River systems around the world are degraded and are being used unsustainably. Meeting this challenge requires the development of flexible regimes that have the potential to meet essential consumptive needs while restoring environmental flows. This book focuses on how water trading frameworks can be repurposed for environmental water recovery and aims to conceptualise the most appropriate role for law in supporting recovery through these frameworks.
The author presents a comprehensive study of the legal frameworks in four jurisdictions: the States of Oregon and Colorado in the western United States; the province of Alberta in Canada; and the Murray-Darling Basin in Australia/Basin State of New South Wales. A close comparative analysis of these four jurisdictions reveals a variety of distinctive regulatory arrangements and collaborations between public and private actors. In all cases, the law has been deployed to steer and coordinate these water governance activities.

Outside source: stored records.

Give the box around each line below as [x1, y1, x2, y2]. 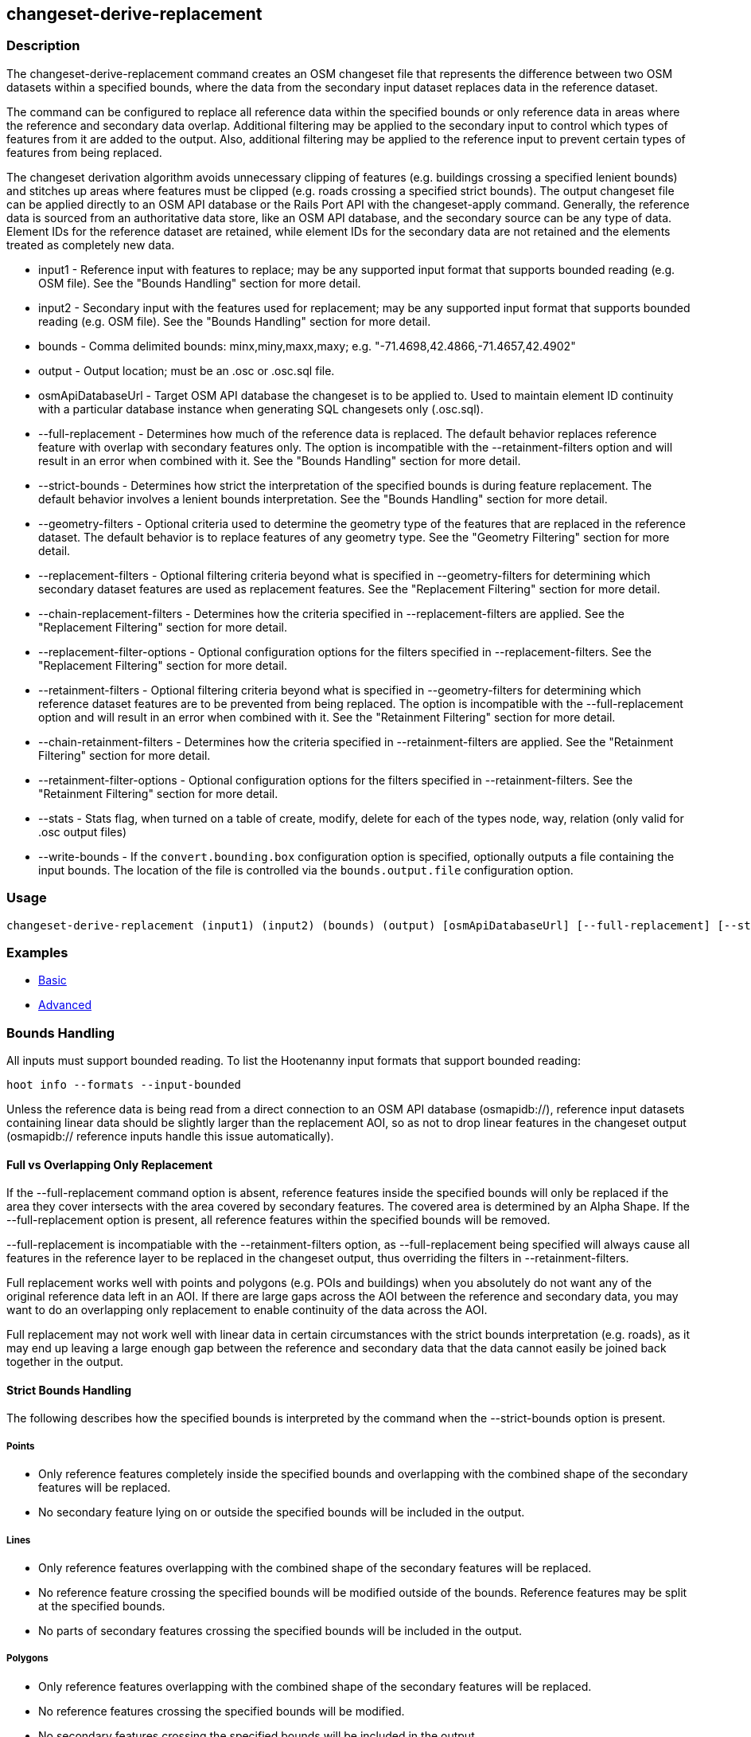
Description [6, 37, 80, 54]
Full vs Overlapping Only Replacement [6, 1157, 213, 1172]
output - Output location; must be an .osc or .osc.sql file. [38, 363, 335, 378]
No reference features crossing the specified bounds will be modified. [38, 1704, 405, 1718]
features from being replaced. [6, 145, 162, 159]
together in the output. [6, 1355, 124, 1369]
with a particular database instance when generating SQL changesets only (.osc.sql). [38, 401, 484, 416]
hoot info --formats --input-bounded [6, 1078, 242, 1092]
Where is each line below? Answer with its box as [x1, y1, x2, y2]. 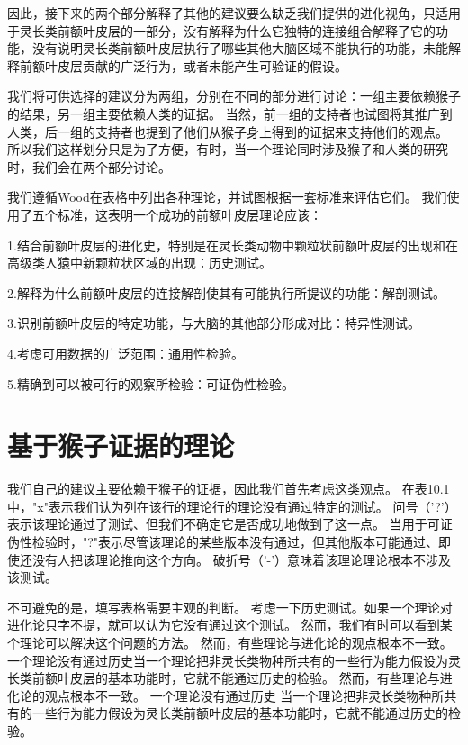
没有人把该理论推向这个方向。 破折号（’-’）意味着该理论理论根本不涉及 [31, 550, 452, 568]
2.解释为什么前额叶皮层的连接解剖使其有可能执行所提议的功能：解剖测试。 [7, 283, 445, 302]
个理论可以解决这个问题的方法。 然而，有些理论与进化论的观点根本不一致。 [7, 632, 453, 651]
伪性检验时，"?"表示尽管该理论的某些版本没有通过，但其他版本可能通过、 [7, 532, 439, 550]
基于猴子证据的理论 [7, 427, 235, 464]
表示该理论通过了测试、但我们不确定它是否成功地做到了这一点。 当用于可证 [7, 514, 453, 533]
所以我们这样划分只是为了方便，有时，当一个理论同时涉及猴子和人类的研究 [7, 140, 448, 159]
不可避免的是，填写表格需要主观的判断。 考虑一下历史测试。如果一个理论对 [7, 597, 453, 616]
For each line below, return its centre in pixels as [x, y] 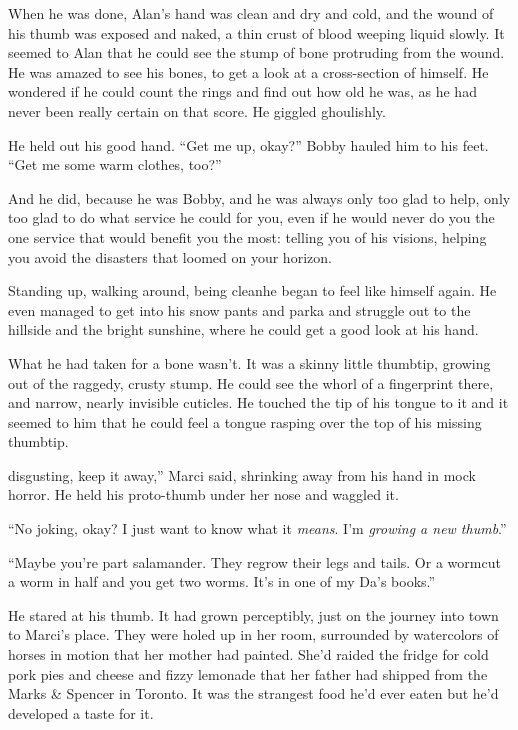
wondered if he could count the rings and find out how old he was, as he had [242, 91]
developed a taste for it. [81, 712]
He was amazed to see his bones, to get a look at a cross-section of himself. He [248, 71]
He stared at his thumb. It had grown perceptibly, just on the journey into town [253, 614]
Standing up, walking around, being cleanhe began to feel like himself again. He [252, 290]
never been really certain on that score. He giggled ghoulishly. [197, 110]
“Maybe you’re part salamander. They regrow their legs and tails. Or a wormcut [254, 561]
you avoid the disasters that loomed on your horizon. [170, 256]
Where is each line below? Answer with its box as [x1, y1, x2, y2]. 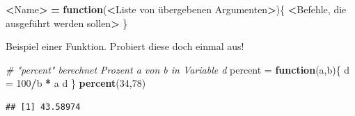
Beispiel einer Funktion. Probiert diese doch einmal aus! [6, 39, 244, 53]
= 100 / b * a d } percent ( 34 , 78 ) [6, 76, 146, 90]
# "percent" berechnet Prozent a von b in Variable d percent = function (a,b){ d [6, 62, 350, 76]
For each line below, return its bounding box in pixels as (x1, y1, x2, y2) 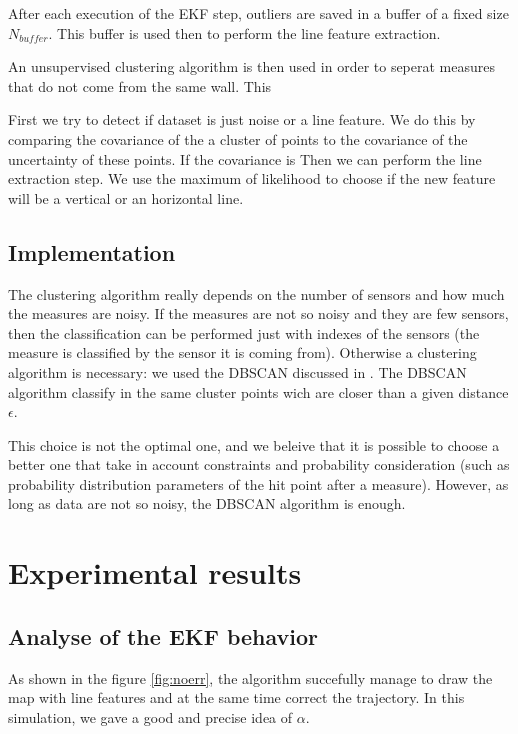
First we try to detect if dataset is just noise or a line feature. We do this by (8, 109, 476, 130)
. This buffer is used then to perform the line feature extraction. (48, 22, 441, 43)
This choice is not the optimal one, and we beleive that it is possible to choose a (8, 434, 500, 455)
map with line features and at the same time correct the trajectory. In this (8, 687, 465, 708)
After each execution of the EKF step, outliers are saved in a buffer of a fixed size (8, 3, 509, 23)
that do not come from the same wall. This (8, 75, 272, 96)
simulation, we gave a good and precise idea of (8, 706, 293, 727)
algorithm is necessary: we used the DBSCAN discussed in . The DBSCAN (8, 361, 467, 382)
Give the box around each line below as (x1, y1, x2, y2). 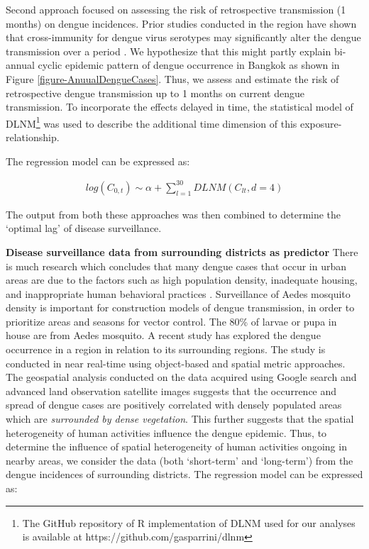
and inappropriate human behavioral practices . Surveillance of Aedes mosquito (6, 286, 351, 301)
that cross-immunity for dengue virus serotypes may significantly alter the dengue (6, 30, 361, 45)
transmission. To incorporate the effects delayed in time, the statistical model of (6, 99, 353, 114)
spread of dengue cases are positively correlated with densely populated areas (6, 397, 342, 412)
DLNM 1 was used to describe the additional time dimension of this (6, 113, 297, 131)
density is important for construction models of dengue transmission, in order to (6, 300, 355, 315)
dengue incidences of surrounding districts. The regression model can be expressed (6, 467, 363, 482)
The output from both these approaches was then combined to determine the (6, 206, 341, 221)
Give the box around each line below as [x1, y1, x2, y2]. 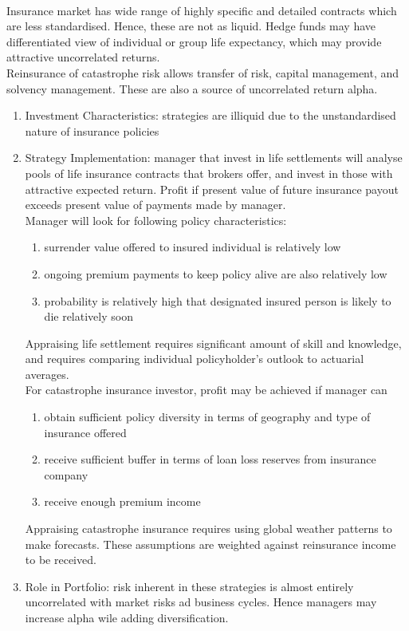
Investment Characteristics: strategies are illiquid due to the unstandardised [25, 107, 396, 124]
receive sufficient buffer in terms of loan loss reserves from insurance [44, 451, 376, 467]
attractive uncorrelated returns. [6, 49, 160, 65]
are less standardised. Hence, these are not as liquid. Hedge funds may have [6, 18, 376, 34]
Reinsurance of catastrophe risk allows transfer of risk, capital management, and [6, 64, 399, 81]
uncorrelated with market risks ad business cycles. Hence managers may [25, 594, 377, 610]
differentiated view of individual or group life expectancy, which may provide [6, 33, 382, 49]
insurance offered [44, 424, 127, 440]
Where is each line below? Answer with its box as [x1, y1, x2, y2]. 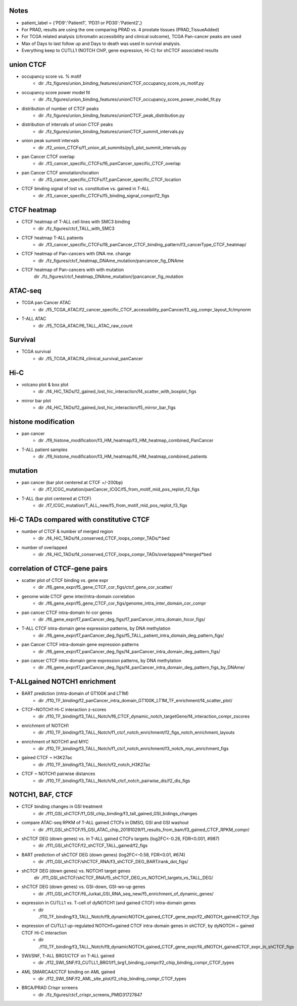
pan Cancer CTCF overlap [21, 154, 75, 160]
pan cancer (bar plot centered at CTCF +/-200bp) [21, 479, 123, 485]
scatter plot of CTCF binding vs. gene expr [21, 577, 109, 583]
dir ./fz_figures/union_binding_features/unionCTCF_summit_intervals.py [38, 128, 184, 134]
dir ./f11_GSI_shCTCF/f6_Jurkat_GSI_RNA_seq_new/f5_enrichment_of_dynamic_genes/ [38, 891, 214, 896]
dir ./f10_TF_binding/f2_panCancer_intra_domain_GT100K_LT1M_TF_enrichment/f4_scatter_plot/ [38, 697, 233, 703]
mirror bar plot [21, 397, 51, 403]
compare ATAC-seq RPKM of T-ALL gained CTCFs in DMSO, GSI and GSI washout [21, 820, 189, 826]
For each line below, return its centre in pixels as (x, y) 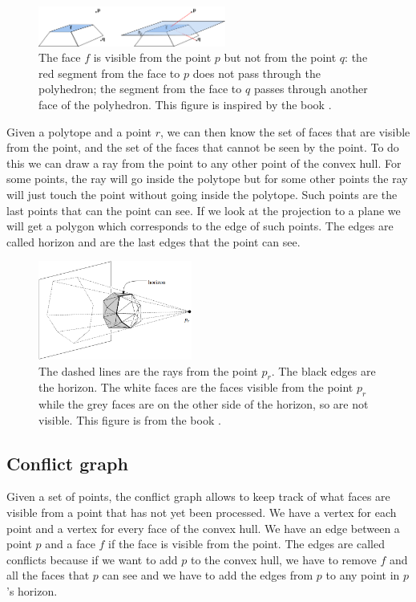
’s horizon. (32, 591)
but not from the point (280, 57)
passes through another (311, 89)
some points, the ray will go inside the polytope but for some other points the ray (207, 179)
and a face (70, 544)
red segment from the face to (109, 73)
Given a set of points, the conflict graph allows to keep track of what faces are (198, 496)
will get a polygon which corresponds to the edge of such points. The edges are (200, 226)
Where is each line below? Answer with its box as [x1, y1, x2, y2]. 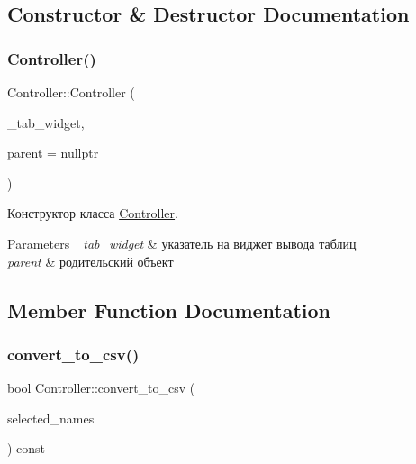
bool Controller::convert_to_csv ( [7, 378, 195, 397]
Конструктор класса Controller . [7, 204, 178, 223]
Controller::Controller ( [7, 83, 135, 101]
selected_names [7, 408, 95, 427]
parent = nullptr [7, 143, 99, 162]
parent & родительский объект [7, 251, 174, 270]
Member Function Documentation [7, 296, 331, 323]
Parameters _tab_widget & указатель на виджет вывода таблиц [7, 233, 357, 252]
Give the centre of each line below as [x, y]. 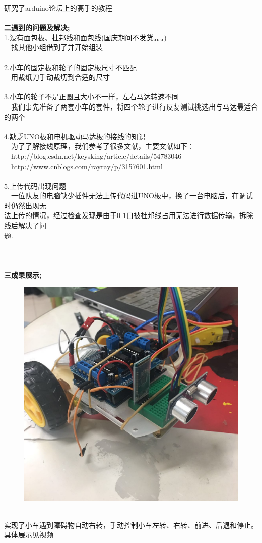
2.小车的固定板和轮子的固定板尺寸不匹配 [70, 67]
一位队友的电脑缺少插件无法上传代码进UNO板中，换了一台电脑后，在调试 [132, 196]
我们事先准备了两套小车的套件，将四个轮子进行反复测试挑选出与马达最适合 [134, 106]
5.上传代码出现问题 [35, 185]
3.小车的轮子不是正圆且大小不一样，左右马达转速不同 [91, 97]
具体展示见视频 [29, 535]
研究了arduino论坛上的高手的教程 [58, 8]
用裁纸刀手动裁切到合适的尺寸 [60, 77]
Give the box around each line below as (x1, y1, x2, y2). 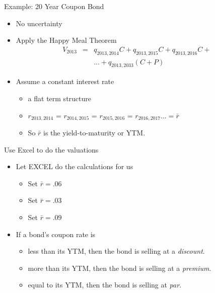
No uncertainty (16, 18, 62, 28)
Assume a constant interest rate (16, 76, 114, 87)
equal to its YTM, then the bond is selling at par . (28, 279, 182, 290)
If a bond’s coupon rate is (16, 229, 96, 239)
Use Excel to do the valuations (4, 144, 99, 155)
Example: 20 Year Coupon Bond (4, 1, 104, 11)
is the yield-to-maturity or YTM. (43, 127, 146, 138)
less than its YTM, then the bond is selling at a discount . (28, 246, 205, 256)
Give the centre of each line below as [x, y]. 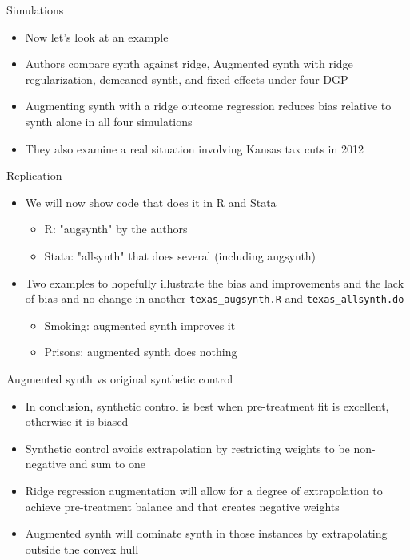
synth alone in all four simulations [109, 121]
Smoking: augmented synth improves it [140, 325]
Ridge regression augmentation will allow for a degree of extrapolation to [204, 490]
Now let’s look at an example [97, 36]
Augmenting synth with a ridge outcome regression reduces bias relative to [208, 106]
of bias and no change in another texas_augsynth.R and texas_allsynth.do [215, 298]
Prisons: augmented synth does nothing [141, 352]
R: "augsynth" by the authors [116, 229]
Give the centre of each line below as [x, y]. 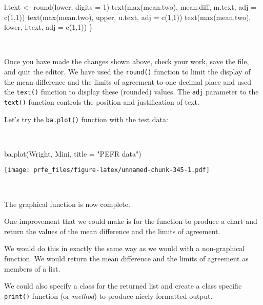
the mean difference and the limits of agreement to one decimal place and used [128, 81]
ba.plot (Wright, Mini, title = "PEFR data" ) [73, 153]
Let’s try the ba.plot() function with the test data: [86, 119]
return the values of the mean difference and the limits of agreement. [112, 231]
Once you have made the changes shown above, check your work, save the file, [127, 61]
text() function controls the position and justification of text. [102, 101]
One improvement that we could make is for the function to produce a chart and [131, 221]
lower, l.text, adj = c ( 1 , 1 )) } [48, 27]
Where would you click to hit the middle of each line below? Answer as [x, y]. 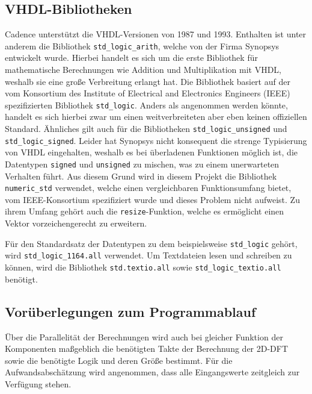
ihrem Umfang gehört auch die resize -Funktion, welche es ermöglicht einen [145, 211]
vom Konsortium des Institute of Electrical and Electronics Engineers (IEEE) [148, 93]
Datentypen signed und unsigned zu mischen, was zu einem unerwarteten [142, 164]
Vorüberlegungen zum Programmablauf [130, 311]
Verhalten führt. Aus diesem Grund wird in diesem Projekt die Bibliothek [141, 176]
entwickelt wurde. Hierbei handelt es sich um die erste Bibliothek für [131, 58]
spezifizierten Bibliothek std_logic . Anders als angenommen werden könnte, [146, 105]
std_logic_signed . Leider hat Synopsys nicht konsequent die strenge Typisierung [156, 140]
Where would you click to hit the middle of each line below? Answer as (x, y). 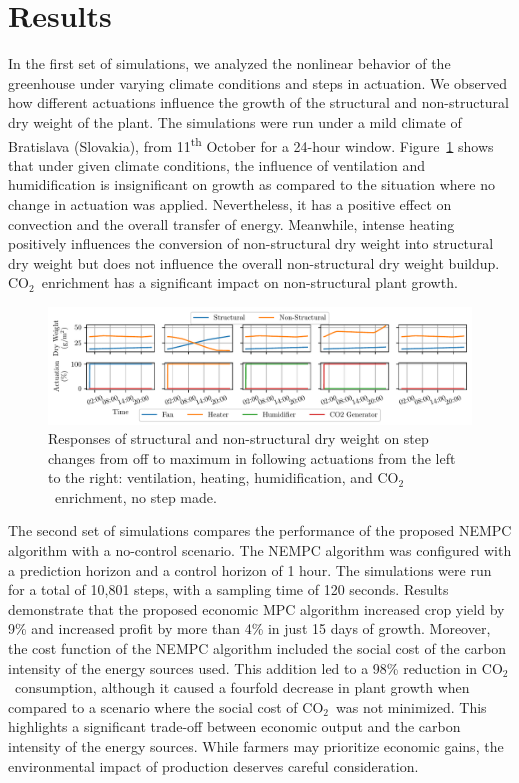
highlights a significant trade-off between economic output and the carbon (234, 726)
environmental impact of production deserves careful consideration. (213, 765)
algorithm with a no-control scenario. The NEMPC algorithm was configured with (260, 550)
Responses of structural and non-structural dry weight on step (238, 438)
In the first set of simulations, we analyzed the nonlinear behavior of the (229, 63)
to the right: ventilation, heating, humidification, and (210, 477)
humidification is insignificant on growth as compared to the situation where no (251, 184)
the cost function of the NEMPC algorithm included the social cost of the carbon (257, 648)
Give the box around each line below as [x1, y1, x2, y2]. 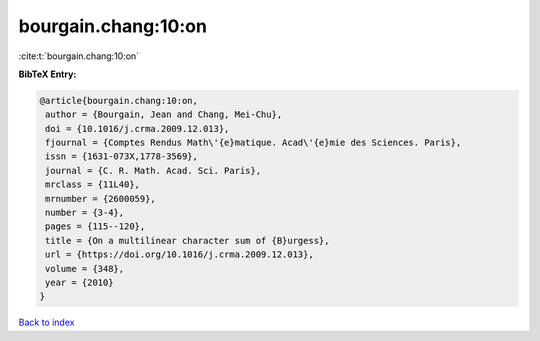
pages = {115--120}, [45, 221, 146, 232]
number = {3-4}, [45, 207, 125, 219]
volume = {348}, [45, 263, 125, 274]
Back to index [18, 316, 75, 329]
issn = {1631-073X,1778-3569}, [45, 151, 199, 162]
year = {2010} [45, 277, 114, 288]
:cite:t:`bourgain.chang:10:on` [18, 50, 140, 62]
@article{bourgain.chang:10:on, [39, 95, 199, 106]
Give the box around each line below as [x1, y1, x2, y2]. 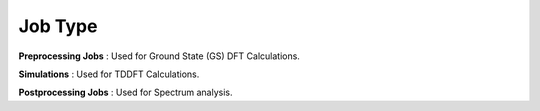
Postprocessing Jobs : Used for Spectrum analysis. [18, 86, 233, 99]
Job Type [18, 15, 98, 37]
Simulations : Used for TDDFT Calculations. [18, 68, 200, 80]
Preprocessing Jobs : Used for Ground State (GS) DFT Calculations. [18, 50, 300, 62]
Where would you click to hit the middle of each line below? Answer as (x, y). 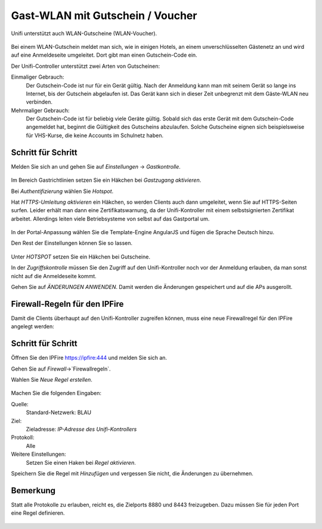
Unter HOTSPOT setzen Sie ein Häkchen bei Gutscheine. (80, 257)
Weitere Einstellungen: (38, 454)
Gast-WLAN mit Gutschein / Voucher (104, 15)
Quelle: (20, 404)
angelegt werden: (32, 326)
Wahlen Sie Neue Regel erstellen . (52, 380)
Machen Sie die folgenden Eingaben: (56, 393)
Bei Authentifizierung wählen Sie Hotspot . (62, 191)
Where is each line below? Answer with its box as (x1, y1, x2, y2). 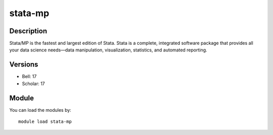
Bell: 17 (22, 74, 37, 80)
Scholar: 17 (22, 81, 45, 87)
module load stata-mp (18, 119, 72, 124)
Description (9, 27, 48, 35)
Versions (9, 60, 38, 69)
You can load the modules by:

The book argues that each regime is based on a particular regulatory strategy, with different conceptions of the appropriate roles for, and relationships between, various actors and institutions. Legal frameworks do not have the capacity to rationalise and provide an overarching and absolute solution to the complex environmental and governance issues that arise in the context of environmental water transactions. Rather, the role of law in this context needs to be reconceptualised within the paradigm of regulatory capitalism as establishing and maintaining the limits within which regulatory participants can operate, innovate and collaborate.